The Chapter 11 Bankruptcy Law

By: Miodrag Trajkovic

When a company is left with no choice but to declare itself bankrupt, it can do so under Chapter 7 of the bankruptcy law and get the federal government's protection. In this process, the assets will be liquidized and the creditors will be paid off. A lot of companies prefer to do this, but there are certain companies that prefer filing under the Chapter 11 bankruptcy law.

In short, Chapter 11 bankruptcy is when the company asks the government for protection and does not choose to be dissolved and liquidized. The company will be protected partly or wholly from its creditors but will not be dissolved. The court will make a decision according to the debts a company has incurred. Under Chapter 11 bankruptcy, the creditors take over the entire company and run it.

The underlying principle that is behind Chapter 11 bankruptcy is that when the assets belonging to the company are not sufficient to clear debts, the creditors fail to get their entire debt amount. Then the creditors take over the whole company because its value is more than its individual assets. In such cases, a company is said to be bankrupt under the Chapter 11 bankruptcy law. Here the owners that are the shareholders of the company lose their control over the company and then the court decides who should take over the functioning of the company.

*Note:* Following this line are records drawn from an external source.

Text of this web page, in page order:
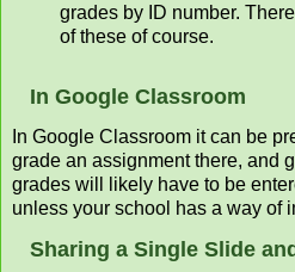
grades by ID number.
of these of course.
In Google Classroom
In Google Classroom it can be
grade an assignment there, and
grades will likely have to be
unless your school has a way of
Sharing a Single Slide
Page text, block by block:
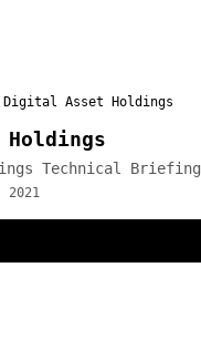
Digital Asset Holdings
Technical Briefing
2021
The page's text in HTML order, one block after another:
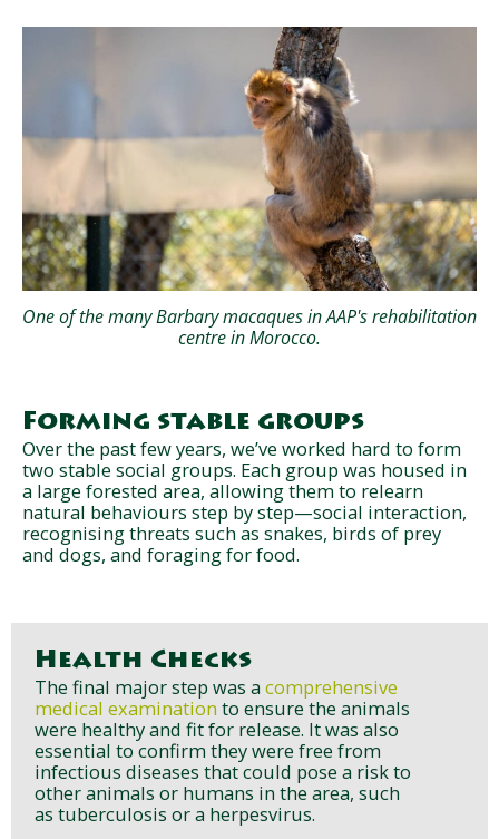
One of the many Barbary macaques in AAP's rehabilitation
centre in Morocco.
Forming stable groups
Over the past few years, we’ve worked hard to form
two stable social groups. Each group was housed in
a large forested area, allowing them to relearn
natural behaviours step by step—social interaction,
recognising threats such as snakes, birds of prey
and dogs, and foraging for food.
Health Checks
The final major step was a comprehensive
medical examination to ensure the animals
were healthy and fit for release. It was also
essential to confirm they were free from
infectious diseases that could pose a risk to
other animals or humans in the area, such
as tuberculosis or a herpesvirus.
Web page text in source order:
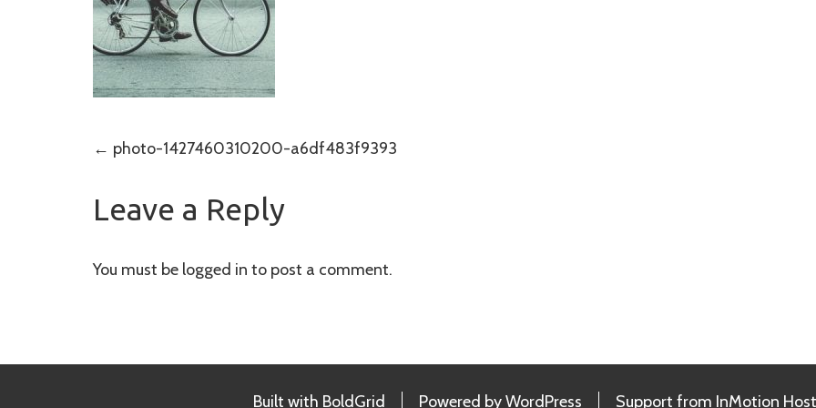
Post
navigation
← photo-1427460310200-a6df483f9393
Leave a Reply
You must be logged in to post a comment.
Built with BoldGrid Powered byWordPress Support from InMotion
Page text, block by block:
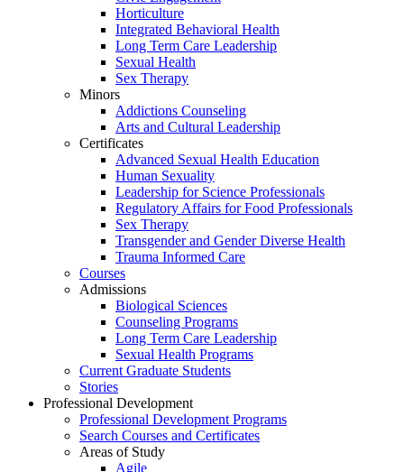
Horticulture
Integrated Behavioral Health
Long Term Care Leadership
Sexual Health
Sex Therapy
Minors
Addictions Counseling
Arts and Cultural Leadership
Certificates
Advanced Sexual Health Education
Human Sexuality
Leadership for Science Professionals
Regulatory Affairs for Food Professionals
Sex Therapy
Transgender and Gender Diverse Health
Trauma Informed Care
Courses
Admissions
Biological Sciences
Counseling Programs
Long Term Care Leadership
Sexual Health Programs
Current Graduate Students
Stories
Professional Development
Professional Development Programs
Search Courses and Certificates
Areas of Study
Agile
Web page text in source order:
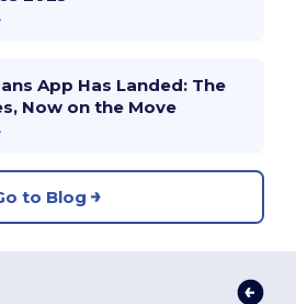
App Has Landed: The
Now on the Move
to Blog
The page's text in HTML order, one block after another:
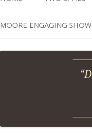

Here the best thing is that the creditors receive more benefits and money under Chapter 11 bankruptcy than what they would generally have received under Chapter 7 bankruptcy. People working for the company that is filing bankruptcy do not lose their jobs. The assets are kept intact to produce profits.

Creditors registering in court get an opportunity to be heard during Chapter 11 bankruptcy. The creditors come up with a restructuring plan if the debtors do not have any proposal. This plan gives them a chance to take over the company. The shares of such companies are generally considered to be of no value, the owners suddenly are empty handed and have nothing.

The court has to confirm the creditors' plan of restructuring. This means the court has to accept and approve it. Submitting a variety of restructuring plans is quite common under Chapter 11 bankruptcies. If no restructuring plan gets an approval from the court then the case is likely to be converted to Chapter 7 bankruptcy instead.

The creditors under Chapter 11 bankruptcy are given the same preference as those under Chapter 7. People who have secured debts are given preference. People who have collateral securities will be given first preference to receive payments.

The other thing is that until the first creditor receives his full payment and is satisfied, the next creditor in line will have to wait. Similarly as in the case of Chapter 7 bankruptcy, if a creditor has not registered within the limited time then he loses his chance. A second chance is given to a company under Chapter 11 bankruptcy.